Nothing Random About These Acts Of Kindness

Here’s a credit union with community outreach so strong, members want to get in on the giving.
Drew Grossman

I love this story. A credit union branch in Redford, MI, received a mysterious envelope earlier this month containing a short note, a riddle, and $1,000. The credit union is Community Choice Credit Union, and with nine branches and more than $500 million in assets, it is no small shop. The note was signed “Anonymous 1679.”.

The assistant branch manager who processes mail found the envelope.

The riddle reads:

Know the clue

Know the who

Anonymous 1679

The brief attached note says the money is to go toward fixing the broken sign out front of the building or to a charity of the credit union’s choosing. The credit union already has plans to fix the sign.

Chalk it up to a random act of kindness from someone with a case of the feel goods and an affinity for not-for-profit financial institutions? You could, but when looked at in context, this kind act may not be so random.

I wrote about Community Choice last summer in a piece titled A Plug In Michigan’s Brain Drain. The credit union’s Community Choice Foundation supports growth and investment in Michigan by encouraging local high school students to attend college in-state. The foundation, which was founded in 2008, doles out $100,000 in scholarships each year to high school students in the eight counties served by Community Choice. The criteria for selection includes GPA, volunteer service, a commitment to attend an accredited college in Michigan, and a pledge to use the education to give back to Michigan communities.
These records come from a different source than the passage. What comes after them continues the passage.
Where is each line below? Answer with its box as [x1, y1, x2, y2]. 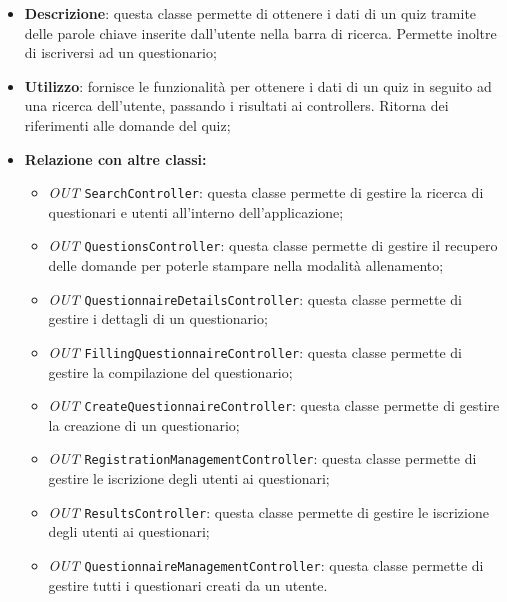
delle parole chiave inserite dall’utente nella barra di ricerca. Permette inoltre [24, 22, 497, 43]
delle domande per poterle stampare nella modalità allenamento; [48, 255, 444, 276]
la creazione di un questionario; [48, 414, 240, 435]
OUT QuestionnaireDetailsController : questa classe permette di [48, 288, 462, 309]
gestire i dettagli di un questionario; [48, 308, 268, 329]
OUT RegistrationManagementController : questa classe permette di [48, 448, 477, 469]
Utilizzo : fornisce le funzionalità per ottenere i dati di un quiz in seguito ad [24, 75, 492, 96]
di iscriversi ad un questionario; [24, 42, 217, 63]
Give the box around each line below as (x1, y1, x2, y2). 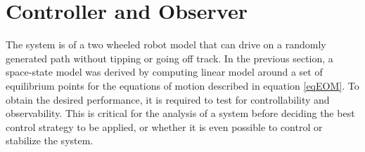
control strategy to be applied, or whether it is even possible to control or (6, 119, 323, 134)
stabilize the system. (6, 133, 94, 148)
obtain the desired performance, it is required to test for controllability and (6, 92, 330, 106)
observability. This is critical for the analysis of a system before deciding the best (6, 106, 355, 120)
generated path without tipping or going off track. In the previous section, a (6, 50, 333, 65)
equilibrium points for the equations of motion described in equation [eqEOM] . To (6, 78, 359, 92)
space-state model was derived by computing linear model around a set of (6, 64, 323, 79)
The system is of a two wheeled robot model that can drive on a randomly (6, 37, 326, 52)
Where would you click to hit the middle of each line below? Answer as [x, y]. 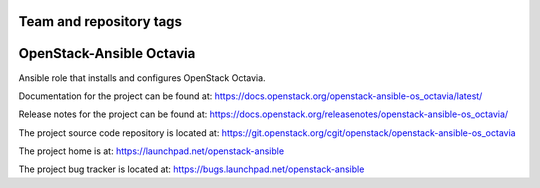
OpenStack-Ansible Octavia [107, 53]
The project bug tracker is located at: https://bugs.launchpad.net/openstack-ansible [191, 169]
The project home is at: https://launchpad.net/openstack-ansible [151, 151]
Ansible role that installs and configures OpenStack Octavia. [142, 77]
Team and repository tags [100, 21]
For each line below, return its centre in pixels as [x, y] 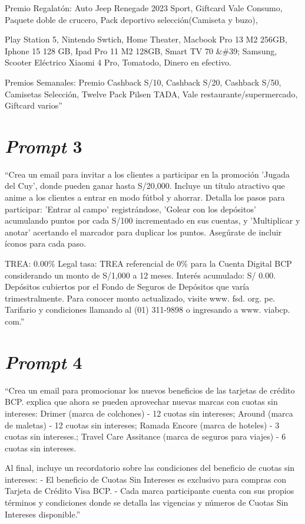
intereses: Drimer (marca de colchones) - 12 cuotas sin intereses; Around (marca [149, 413]
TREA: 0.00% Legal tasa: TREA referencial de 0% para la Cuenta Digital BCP [148, 263]
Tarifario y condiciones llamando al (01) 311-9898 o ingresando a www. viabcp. [147, 310]
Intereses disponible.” [43, 514]
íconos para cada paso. [45, 243]
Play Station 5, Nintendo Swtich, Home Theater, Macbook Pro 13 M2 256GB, [146, 39]
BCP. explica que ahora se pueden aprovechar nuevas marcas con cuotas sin [141, 402]
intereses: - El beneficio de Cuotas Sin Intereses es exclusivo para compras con [146, 479]

Each scholarship is $5,000.

But the credit union’s community work goes beyond scholarships. Community Choice raised more than $885,000 and donated 1,300 employee hours to charitable causes since 2008. The credit union reimburses employees for up to 24 volunteer hours per year.

During the summer, Community Choice gave employees up to $200 to perform random acts of kindness. For example, the credit union might pay an expired parking meter, buy a stranger ice cream, or pick up a meal tab at a restaurant and leave a card saying: Community Choice Paying It Forward.

So sure, the $1,000 donation and the riddle might be a random act of kindness, or, it instead could be a thank you.

“It is because credit unions are community based, I think that compels people to make these kind of donations,” says Abbey Bierlein, foundation coordinator at Community Choice.